Ok, it’s my birthday on Monday. I am *so* going to rock 41. Can’t wait.

But no-one really cares about 41. Not like they cared about 40.

So here’s one I prepared earlier – like, when I was 39.

But it still works. W.B Yeats gets me every time.

No Country For Old Women

In six and a half months I will turn 40. There, I’ve said it. Am I concerned about this big number? Not in the slightest. Should I be? The answer to that is a little more complicated.

I was the girl who always got asked for ID at nightclubs so I have never really felt my age. My nightclubbing days ended when I had my first child, and I expect that if I put on my party duds now and headed out on the town I would probably be waved (or laughed) through the door without a second glance by every bouncer worth his badge. But I still don’t feel old.

I think I still look the same. Or at least I did until recently. A few weeks ago I was going through some old photos and found one of me at a friend’s wedding about fifteen years ago. It’s one of the few photos that I really like so I proudly displayed it on my desk. “Who’s that, Mum?” asked Indiana pointing to the Ghost of Mummy Past as I scraped my ego from the floor.

Okay, so maybe I do look a little different but I definitely still feel the same. I am as ridiculously healthy as I have always been. I can do everything I used to do except for cartwheels – and that’s just because I don’t have time to practice. But trust the medical profession to rain on my Botox-free parade. It seems all my aging is happening on the inside – I’m a sort of modern, female Dorian Gray.
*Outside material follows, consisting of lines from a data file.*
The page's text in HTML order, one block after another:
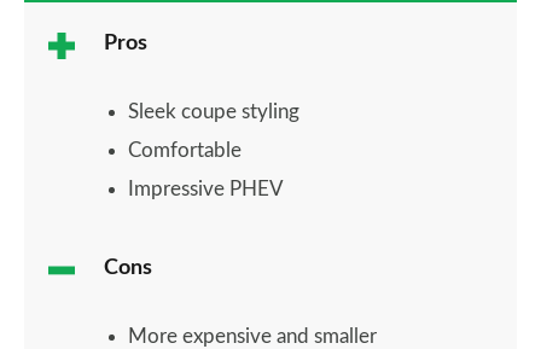
Pros
Sleek coupe styling
Comfortable
Impressive PHEV
Cons
More expensive and smaller
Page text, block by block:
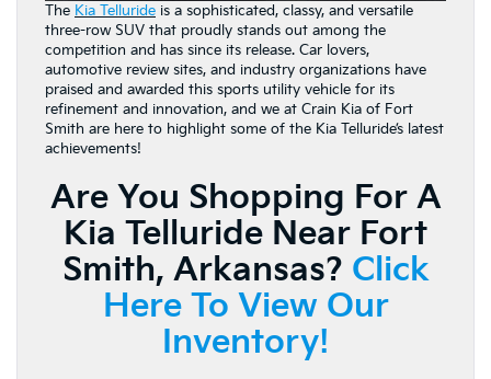
The Kia Telluride is a sophisticated, classy, and versatile
three-row SUV that proudly stands out among the
competition and has since its release. Car lovers,
automotive review sites, and industry organizations have
praised and awarded this sports utility vehicle for its
refinement and innovation, and we at Crain Kia of Fort
Smith are here to highlight some of the Kia Telluride’s latest
achievements!
Are You Shopping For A
Kia Telluride Near Fort
Smith, Arkansas? Click
Here To View Our
Inventory!
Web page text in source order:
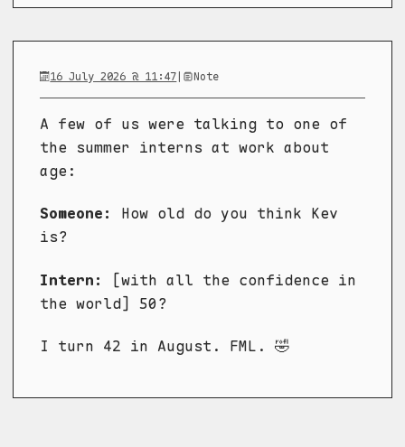
16 July 2026 @ 11:47| Note
A few of us were talking to one of
the summer interns at work about
age:
Someone:
How old do you think Kev
is?
Intern:
[with all the confidence in
the world] 50?
I turn 42 in August. FML. 🤣
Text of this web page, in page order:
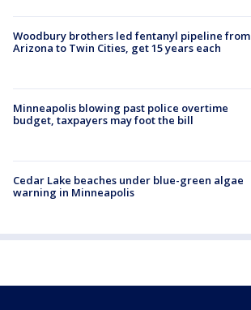
Woodbury brothers led fentanyl pipeline from
Arizona to Twin Cities, get 15 years each
Minneapolis blowing past police overtime
budget, taxpayers may foot the bill
Cedar Lake beaches under blue-green algae
warning in Minneapolis
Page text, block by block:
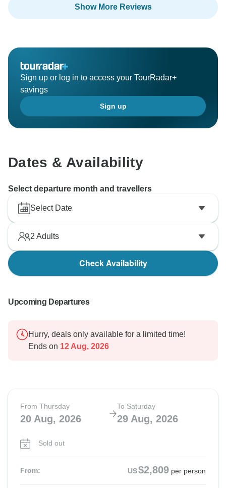
Show More Reviews
Sign up or log in to access your TourRadar+
savings
Sign up
Dates & Availability
Select departure month and travellers
Select Date
2 Adults
Check Availability
Upcoming Departures
Hurry, deals only available for a limited time!
Ends on 12 Aug, 2026
From Thursday
20 Aug, 2026
To Saturday
29 Aug, 2026
Sold out
From: US$2,809 per person
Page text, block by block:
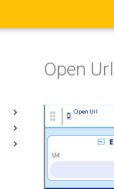
Open Url
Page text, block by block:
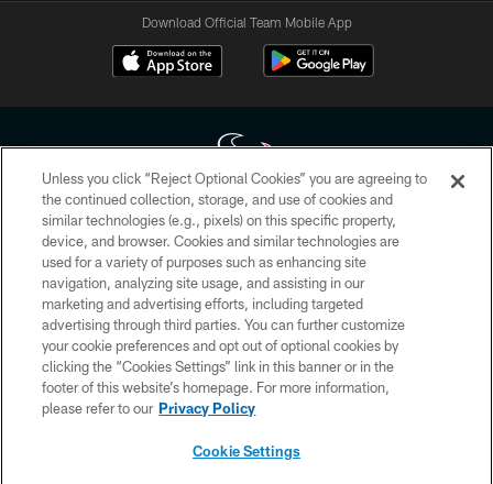
Download Official Team Mobile App
Copyright © 2026 Houston Texans. All rights reserved. No portion of
HoustonTexans.com may be duplicated, redistributed or manipulated in any
form. By accessing any information beyond this page, you agree to abide by
the HoustonTexans.com Privacy Policy, Code of Conduct, and Terms and
Conditions.
PRIVACY POLICY
ACCESSIBILITY
CONTACT US
Unless you click “Reject Optional Cookies” you are agreeing to
the continued collection, storage, and use of cookies and
similar technologies (e.g., pixels) on this specific property,
device, and browser. Cookies and similar technologies are
used for a variety of purposes such as enhancing site
navigation, analyzing site usage, and assisting in our
marketing and advertising efforts, including targeted
advertising through third parties. You can further customize
your cookie preferences and opt out of optional cookies by
clicking the “Cookies Settings” link in this banner or in the
footer of this website’s homepage. For more information,
please refer to our Privacy Policy
Cookie Settings
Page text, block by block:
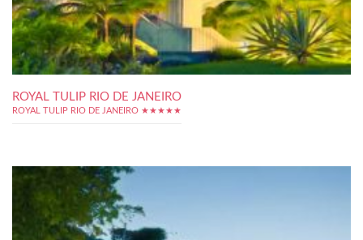
ROYAL TULIP RIO DE JANEIRO
ROYAL TULIP RIO DE JANEIRO ★★★★★
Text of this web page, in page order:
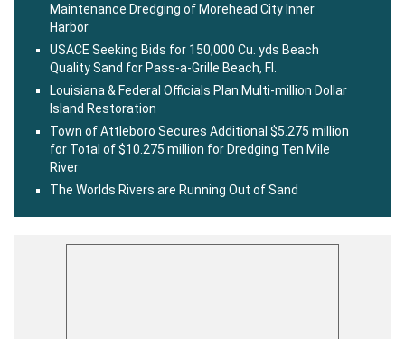
Maintenance Dredging of Morehead City Inner
Harbor
USACE Seeking Bids for 150,000 Cu. yds Beach
Quality Sand for Pass-a-Grille Beach, Fl.
Louisiana & Federal Officials Plan Multi-million Dollar
Island Restoration
Town of Attleboro Secures Additional $5.275 million
for Total of $10.275 million for Dredging Ten Mile
River
The Worlds Rivers are Running Out of Sand
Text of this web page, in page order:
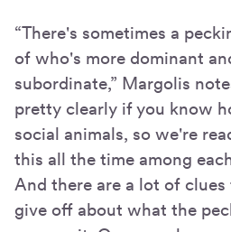
“There's sometimes a
of who's more dominant
subordinate,” Margolis
pretty clearly if you know
social animals, so we're
this all the time among
And there are a lot of
give off about what the
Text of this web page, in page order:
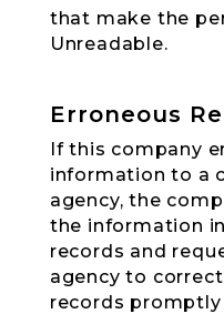
that make the
Unreadable.
Erroneous
If this company
information to a
agency, the
the information
records and
agency to
records
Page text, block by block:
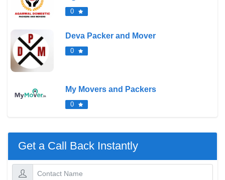
0
Deva Packer and Mover
0
My Movers and Packers
0
Get a Call Back Instantly
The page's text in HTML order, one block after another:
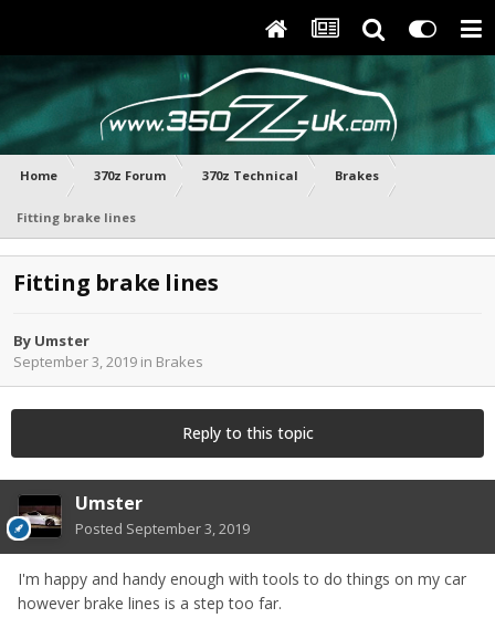
Home 370z Forum 370z Technical Brakes
Fitting brake lines
Fitting brake lines
By Umster
September 3, 2019 in Brakes
Reply to this topic
Umster
Posted September 3, 2019
I'm happy and handy enough with tools to do things on my car
however brake lines is a step too far.
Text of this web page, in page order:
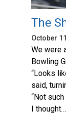
The
October
We were
Bowling
“Looks
said,
“Not
I thought…

The first indication of a covert attack by the forces of time – my ruthless nemesis – came after a recent run of miscarriages. I considered myself the random victim of an unexplainable mystery. That is until a kind young doctor thought he was being helpful by giving me the old, “It’s probably your age,” routine. Excuse me? One throwaway line and I had traversed the generation gap.

The second wave came a few weeks ago when I noticed that a certain area in my breast had an ever so faint, niggling pain. Because I have had a lot of pregnancies (eight at last count) my breasts have undergone quite a few changes and I had lost sight of what was ‘normal’. I rang our local BreastScreen provider but – here’s the irony – because I am under 40 I am too young for a free mammogram.
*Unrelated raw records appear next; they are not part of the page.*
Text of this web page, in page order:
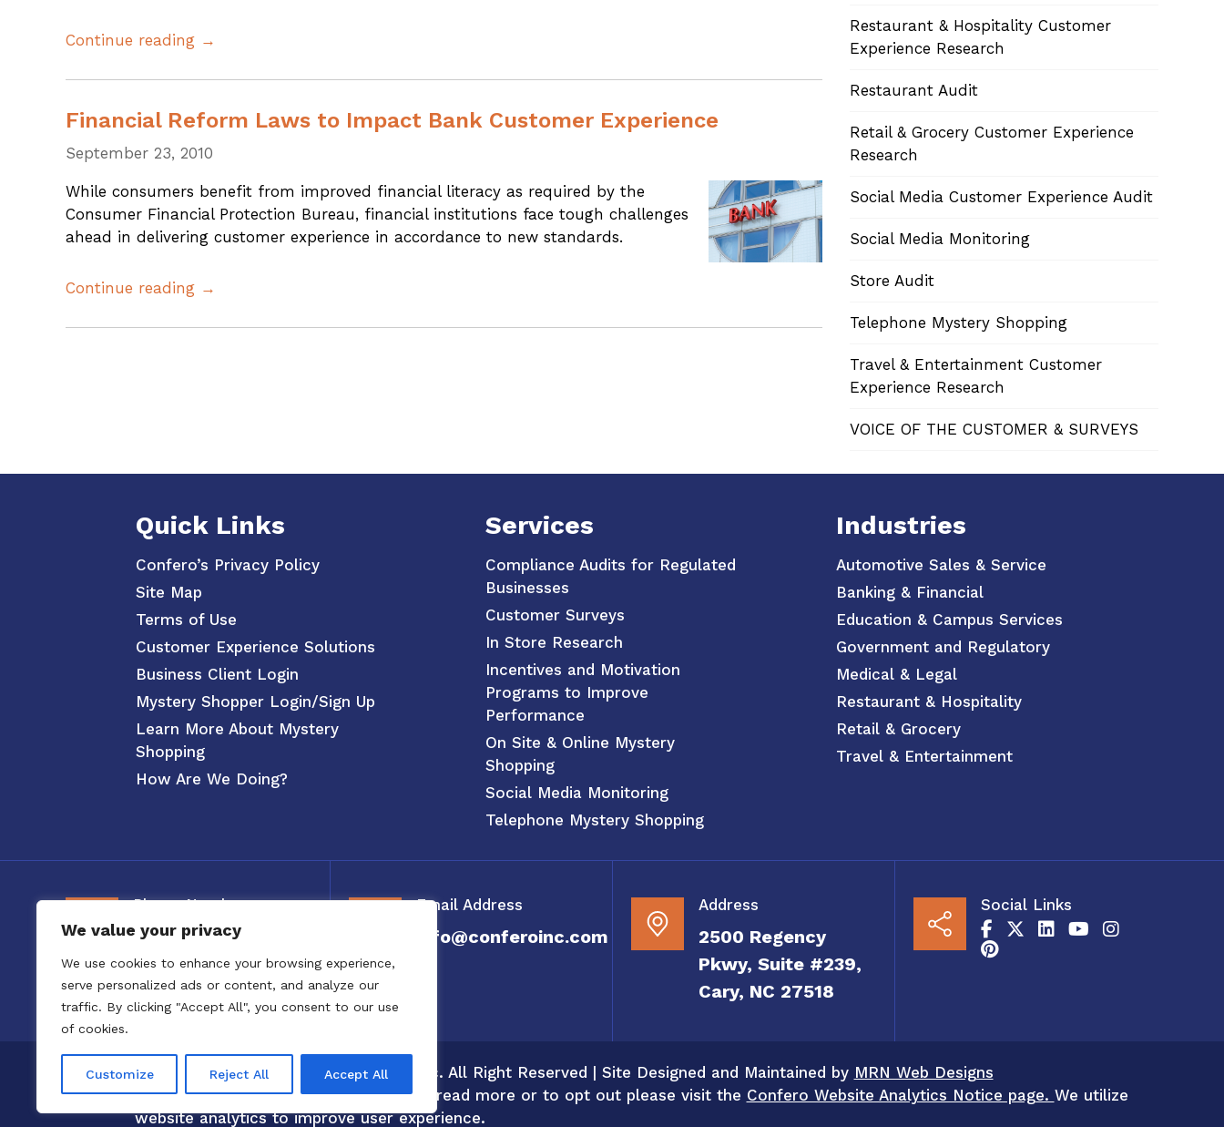
We value your privacy
We use cookies to enhance your browsing experience,
serve personalized ads or content, and analyze our
traffic. By clicking "Accept All", you consent to our use
of cookies.
Customize Reject All Accept All
Continue reading →
Financial Reform Laws to Impact Bank Customer Experience
September 23, 2010
While consumers benefit from improved financial literacy as required by the
Consumer Financial Protection Bureau, financial institutions face tough challenges
ahead in delivering customer experience in accordance to new standards.
Continue reading →
Restaurant & Hospitality Customer
Experience Research
Restaurant Audit
Retail & Grocery Customer Experience
Research
Social Media Customer Experience Audit
Social Media Monitoring
Store Audit
Telephone Mystery Shopping
Travel & Entertainment Customer
Experience Research
VOICE OF THE CUSTOMER & SURVEYS
Quick Links
Confero’s Privacy Policy
Site Map
Terms of Use
Customer Experience Solutions
Business Client Login
Mystery Shopper Login/Sign Up
Learn More About Mystery
Shopping
How Are We Doing?
Services
Compliance Audits for Regulated
Businesses
Customer Surveys
In Store Research
Incentives and Motivation
Programs to Improve
Performance
On Site & Online Mystery
Shopping
Social Media Monitoring
Telephone Mystery Shopping
Industries
Automotive Sales & Service
Banking & Financial
Education & Campus Services
Government and Regulatory
Medical & Legal
Restaurant & Hospitality
Retail & Grocery
Travel & Entertainment
Phone Number
800-326-3880
Email Address
info@conferoinc.com
Address
2500 Regency
Pkwy, Suite #239,
Cary, NC 27518
Social Links
Copyright 2020 to 2025 by Confero, Inc. All Right Reserved | Site Designed and Maintained by MRN Web Designs
Confero Website Analytics Notice – To read more or to opt out please visit the Confero Website Analytics Notice page. We utilize
website analytics to improve user experience.
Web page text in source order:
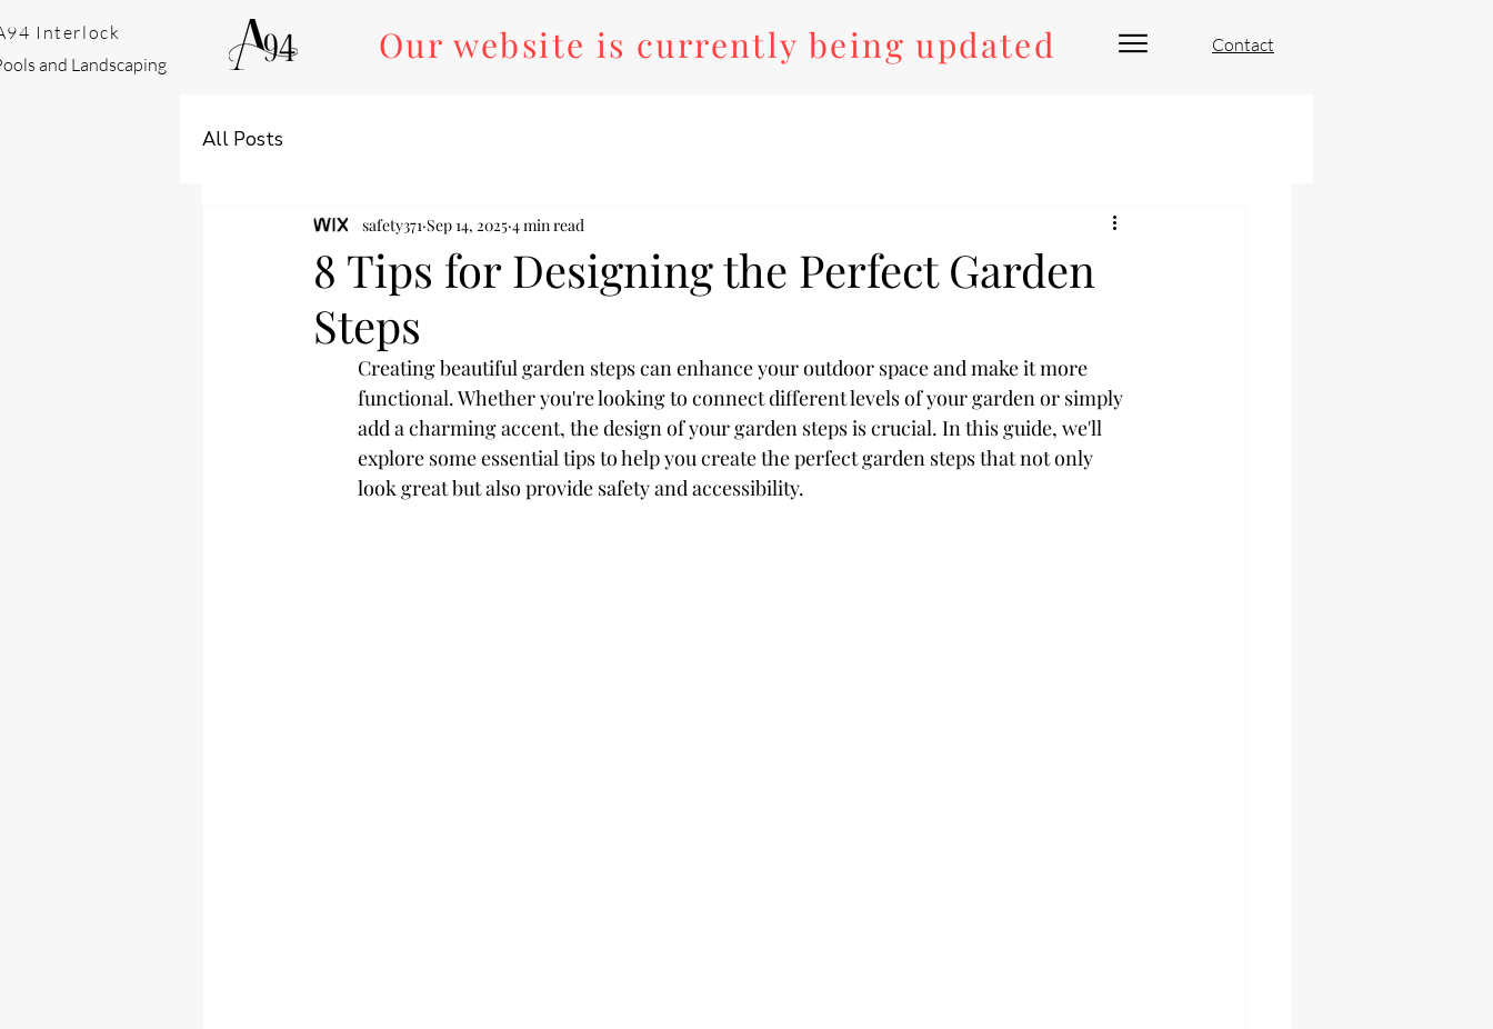
Interlock
and Landscaping
Our website is currently being updated Contact
All Posts
8 Tips for Designing the Perfect Garden
Steps
safety371 Sep 14, 2025 4 min read
Creating beautiful garden steps can enhance your outdoor space and make it more
functional. Whether you're looking to connect different levels of your garden or simply
add a charming accent, the design of your garden steps is crucial. In this guide, we'll
explore some essential tips to help you create the perfect garden steps that not only
look great but also provide safety and accessibility.

Not prepared to wait until next year, my doctor referred me for a mammogram and ultrasound. It turns out I have a cyst in my breast which is supposedly nothing to worry about. Except for the fact that my Google search revealed that breast cysts usually affect “middle-aged women from 35 upwards.” Excuse me again! Middle- aged! Perhaps I do have something to worry about.

Irish poet William Butler Yeats was the first to declare that this is ‘no country for old men’ in his poem Sailing to Byzantium. And I have to say I was starting to agree with him. The poem declares that:

An aged man is but a paltry thing,
A tattered coat upon a stick,

Yes, I had started feeling a little paltry what with all this talk about age and getting old.

But I persevered with my friend Yeats. And I believe he has a solution. The next part reads:

unless

And it’s the ‘unless’ that is important.

unless

Soul clap its hands and sing, and louder sing

For every tatter in its mortal dress

There’s my answer.

I invite you all to my Getting Older Party. I’ll be the one in the corner clapping and singing loudly in my tattered mortal party dress.

Do you feel your age? How do you deal with getting older?